● EXTRACTED MATERIAL
-=-=-
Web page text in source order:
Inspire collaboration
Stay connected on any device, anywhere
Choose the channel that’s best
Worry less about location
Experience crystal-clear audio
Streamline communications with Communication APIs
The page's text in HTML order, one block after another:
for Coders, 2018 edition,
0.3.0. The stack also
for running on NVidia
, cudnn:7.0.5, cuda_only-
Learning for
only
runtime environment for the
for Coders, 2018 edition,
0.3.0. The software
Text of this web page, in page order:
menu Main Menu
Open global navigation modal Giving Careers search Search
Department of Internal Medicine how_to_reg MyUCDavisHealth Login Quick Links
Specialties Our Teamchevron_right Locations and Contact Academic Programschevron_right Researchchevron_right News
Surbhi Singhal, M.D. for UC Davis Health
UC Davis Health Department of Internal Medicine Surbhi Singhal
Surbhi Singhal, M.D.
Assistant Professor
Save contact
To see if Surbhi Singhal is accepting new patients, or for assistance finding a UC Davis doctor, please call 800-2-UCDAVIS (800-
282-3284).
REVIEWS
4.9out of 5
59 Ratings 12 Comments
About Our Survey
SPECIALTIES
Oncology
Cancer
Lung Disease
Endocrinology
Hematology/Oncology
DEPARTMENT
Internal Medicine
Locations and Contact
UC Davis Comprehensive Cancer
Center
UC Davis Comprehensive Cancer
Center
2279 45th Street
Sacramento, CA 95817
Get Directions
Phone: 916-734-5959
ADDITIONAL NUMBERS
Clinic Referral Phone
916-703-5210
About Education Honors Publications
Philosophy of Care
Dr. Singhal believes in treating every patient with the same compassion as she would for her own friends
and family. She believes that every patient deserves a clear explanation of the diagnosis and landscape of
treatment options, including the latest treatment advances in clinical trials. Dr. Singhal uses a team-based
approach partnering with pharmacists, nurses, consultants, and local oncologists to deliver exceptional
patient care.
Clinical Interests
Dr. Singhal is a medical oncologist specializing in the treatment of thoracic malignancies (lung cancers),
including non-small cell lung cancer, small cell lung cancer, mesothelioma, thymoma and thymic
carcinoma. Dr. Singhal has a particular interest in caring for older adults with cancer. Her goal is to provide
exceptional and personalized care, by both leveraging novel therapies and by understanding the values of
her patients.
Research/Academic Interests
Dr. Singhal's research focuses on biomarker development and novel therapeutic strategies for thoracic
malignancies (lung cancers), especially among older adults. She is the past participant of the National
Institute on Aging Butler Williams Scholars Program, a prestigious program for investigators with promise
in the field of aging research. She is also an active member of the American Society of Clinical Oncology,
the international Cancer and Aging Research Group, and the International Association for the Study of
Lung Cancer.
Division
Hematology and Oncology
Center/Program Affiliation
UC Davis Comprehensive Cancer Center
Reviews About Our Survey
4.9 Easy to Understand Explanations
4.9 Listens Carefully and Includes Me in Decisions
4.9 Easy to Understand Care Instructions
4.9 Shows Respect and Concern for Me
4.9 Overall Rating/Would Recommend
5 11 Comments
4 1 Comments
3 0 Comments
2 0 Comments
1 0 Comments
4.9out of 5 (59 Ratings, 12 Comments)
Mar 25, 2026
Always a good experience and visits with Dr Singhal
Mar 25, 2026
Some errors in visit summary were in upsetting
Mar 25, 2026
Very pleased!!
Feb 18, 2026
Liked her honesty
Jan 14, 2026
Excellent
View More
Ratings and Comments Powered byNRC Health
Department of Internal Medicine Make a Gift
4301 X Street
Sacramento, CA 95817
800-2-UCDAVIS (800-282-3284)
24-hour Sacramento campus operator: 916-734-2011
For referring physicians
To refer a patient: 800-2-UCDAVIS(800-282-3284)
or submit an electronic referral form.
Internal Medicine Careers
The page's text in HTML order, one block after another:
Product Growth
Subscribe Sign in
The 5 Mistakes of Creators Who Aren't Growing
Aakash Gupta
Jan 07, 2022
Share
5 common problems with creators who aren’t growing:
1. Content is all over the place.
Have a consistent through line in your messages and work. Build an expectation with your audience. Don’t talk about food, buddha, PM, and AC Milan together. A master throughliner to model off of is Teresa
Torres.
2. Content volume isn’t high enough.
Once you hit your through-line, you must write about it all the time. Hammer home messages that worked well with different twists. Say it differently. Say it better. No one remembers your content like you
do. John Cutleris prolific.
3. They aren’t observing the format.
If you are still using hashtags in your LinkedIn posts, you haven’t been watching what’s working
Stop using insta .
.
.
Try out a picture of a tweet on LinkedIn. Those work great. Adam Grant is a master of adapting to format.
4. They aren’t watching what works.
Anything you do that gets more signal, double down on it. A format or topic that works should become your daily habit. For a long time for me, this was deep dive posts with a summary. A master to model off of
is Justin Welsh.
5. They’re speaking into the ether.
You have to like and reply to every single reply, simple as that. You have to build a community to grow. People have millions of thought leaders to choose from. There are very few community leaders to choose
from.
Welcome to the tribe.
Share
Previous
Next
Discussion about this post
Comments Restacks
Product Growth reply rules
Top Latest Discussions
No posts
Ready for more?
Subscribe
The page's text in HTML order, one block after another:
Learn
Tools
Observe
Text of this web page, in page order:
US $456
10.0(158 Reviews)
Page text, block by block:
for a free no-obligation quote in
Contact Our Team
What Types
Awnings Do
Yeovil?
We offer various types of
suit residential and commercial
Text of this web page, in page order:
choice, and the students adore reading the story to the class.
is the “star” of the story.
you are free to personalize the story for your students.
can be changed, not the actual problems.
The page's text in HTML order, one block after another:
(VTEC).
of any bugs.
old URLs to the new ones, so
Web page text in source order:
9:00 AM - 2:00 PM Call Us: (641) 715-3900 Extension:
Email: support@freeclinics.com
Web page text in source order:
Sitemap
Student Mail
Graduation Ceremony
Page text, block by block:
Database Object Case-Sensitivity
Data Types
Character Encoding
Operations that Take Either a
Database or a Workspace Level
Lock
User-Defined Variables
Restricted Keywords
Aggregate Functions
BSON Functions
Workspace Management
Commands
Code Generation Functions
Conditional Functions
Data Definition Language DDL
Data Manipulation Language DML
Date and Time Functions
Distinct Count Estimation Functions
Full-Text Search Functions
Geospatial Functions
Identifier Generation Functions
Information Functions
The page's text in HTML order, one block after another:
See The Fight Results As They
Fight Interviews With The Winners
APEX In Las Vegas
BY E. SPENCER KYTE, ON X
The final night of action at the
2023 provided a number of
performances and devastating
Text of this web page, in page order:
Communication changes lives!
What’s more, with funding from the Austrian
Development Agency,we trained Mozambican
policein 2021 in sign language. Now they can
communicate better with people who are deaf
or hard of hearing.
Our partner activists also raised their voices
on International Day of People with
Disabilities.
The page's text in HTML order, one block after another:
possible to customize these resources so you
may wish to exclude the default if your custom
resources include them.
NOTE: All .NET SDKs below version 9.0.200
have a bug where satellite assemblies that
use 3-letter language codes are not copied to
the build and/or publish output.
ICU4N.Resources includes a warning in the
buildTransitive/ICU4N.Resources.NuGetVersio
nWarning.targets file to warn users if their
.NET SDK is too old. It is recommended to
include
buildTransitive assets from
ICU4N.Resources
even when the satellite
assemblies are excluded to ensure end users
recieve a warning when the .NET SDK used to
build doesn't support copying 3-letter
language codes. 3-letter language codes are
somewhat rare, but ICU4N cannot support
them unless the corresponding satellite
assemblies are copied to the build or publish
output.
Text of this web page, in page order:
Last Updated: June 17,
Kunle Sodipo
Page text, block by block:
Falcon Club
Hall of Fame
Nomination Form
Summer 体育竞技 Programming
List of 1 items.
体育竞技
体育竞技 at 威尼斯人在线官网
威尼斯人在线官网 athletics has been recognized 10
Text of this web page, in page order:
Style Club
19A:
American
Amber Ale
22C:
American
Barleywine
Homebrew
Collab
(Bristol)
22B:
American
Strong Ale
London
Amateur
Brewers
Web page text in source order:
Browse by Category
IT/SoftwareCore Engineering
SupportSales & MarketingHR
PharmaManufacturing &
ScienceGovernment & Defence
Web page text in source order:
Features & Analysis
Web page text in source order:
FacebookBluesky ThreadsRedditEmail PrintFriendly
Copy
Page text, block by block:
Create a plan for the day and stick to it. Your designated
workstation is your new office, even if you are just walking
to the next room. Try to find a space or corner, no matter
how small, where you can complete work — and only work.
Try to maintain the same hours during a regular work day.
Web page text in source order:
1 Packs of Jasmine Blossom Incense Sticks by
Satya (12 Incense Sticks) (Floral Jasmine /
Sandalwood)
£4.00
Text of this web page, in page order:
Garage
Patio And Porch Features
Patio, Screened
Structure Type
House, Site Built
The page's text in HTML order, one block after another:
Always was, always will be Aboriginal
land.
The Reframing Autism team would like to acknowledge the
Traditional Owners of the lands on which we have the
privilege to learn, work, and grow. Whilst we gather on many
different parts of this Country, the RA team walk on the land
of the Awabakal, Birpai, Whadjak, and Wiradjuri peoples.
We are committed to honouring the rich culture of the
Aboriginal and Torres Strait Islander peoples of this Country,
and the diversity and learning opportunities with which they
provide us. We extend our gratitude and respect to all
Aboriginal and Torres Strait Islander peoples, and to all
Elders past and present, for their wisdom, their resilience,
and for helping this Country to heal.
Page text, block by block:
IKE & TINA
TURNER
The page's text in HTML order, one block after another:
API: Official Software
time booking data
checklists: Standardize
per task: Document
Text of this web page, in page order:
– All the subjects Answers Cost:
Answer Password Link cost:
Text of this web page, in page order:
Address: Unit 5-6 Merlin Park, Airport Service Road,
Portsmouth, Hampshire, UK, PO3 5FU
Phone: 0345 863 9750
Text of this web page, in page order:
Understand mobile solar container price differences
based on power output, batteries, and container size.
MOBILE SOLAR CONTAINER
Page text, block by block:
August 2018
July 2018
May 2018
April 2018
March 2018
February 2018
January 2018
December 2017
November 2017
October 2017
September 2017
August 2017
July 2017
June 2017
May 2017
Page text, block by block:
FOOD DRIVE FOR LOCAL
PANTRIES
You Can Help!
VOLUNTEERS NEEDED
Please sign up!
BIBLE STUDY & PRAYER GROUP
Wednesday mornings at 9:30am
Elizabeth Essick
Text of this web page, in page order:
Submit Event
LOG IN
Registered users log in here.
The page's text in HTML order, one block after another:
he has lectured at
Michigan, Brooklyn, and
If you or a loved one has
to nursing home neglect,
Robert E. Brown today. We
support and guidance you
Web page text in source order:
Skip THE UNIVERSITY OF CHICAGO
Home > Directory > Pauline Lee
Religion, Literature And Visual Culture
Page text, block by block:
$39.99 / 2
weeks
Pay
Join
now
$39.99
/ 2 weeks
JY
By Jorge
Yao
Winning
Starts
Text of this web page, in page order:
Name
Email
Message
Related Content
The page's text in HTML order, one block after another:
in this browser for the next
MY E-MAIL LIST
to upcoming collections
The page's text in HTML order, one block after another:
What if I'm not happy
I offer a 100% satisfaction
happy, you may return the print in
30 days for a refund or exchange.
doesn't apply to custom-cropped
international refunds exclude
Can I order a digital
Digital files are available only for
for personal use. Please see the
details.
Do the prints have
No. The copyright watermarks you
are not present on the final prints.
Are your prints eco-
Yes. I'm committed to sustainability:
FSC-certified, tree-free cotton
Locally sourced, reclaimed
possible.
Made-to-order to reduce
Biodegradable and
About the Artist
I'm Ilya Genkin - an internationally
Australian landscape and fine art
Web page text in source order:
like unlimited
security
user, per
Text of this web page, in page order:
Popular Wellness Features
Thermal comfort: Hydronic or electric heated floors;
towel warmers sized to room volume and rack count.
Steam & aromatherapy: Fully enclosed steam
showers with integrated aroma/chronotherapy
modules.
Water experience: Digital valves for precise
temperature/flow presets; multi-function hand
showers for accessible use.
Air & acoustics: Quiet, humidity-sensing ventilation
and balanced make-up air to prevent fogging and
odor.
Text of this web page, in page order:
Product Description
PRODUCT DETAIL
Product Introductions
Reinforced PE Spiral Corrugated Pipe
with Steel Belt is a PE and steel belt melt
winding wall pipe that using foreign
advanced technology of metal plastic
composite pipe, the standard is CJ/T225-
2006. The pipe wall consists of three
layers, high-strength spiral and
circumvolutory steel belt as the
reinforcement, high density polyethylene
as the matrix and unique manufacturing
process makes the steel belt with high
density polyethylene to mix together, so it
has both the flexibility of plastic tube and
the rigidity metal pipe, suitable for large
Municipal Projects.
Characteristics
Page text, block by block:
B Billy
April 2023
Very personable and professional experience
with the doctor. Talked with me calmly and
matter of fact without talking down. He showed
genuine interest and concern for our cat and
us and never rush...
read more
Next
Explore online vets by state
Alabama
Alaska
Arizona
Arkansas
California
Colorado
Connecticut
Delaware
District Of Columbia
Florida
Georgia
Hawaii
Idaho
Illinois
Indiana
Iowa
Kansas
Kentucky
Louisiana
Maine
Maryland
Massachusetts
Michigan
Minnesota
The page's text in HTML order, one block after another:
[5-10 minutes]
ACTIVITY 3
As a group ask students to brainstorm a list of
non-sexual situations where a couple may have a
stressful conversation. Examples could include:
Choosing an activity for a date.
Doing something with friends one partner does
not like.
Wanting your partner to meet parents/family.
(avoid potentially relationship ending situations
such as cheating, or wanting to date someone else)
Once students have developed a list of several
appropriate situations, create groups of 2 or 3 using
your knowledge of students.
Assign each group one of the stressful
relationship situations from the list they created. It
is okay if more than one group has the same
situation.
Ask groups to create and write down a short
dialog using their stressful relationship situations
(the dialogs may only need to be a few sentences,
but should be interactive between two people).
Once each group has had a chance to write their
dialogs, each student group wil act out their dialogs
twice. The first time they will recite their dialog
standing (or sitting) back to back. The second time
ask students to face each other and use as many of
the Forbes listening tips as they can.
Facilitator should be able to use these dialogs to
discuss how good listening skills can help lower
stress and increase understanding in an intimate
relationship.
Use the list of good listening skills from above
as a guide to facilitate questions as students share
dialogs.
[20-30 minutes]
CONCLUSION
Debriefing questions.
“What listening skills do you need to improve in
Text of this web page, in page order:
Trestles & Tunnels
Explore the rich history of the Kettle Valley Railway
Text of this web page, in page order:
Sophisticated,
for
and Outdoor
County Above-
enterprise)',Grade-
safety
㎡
-=-=-
● WORK INSTRUCTION
What lines above hold the word "威尼斯人在线官网"? Pull each one out.

● EXERCISE RESULT
体育竞技 at 威尼斯人在线官网
威尼斯人在线官网 athletics has been recognized 10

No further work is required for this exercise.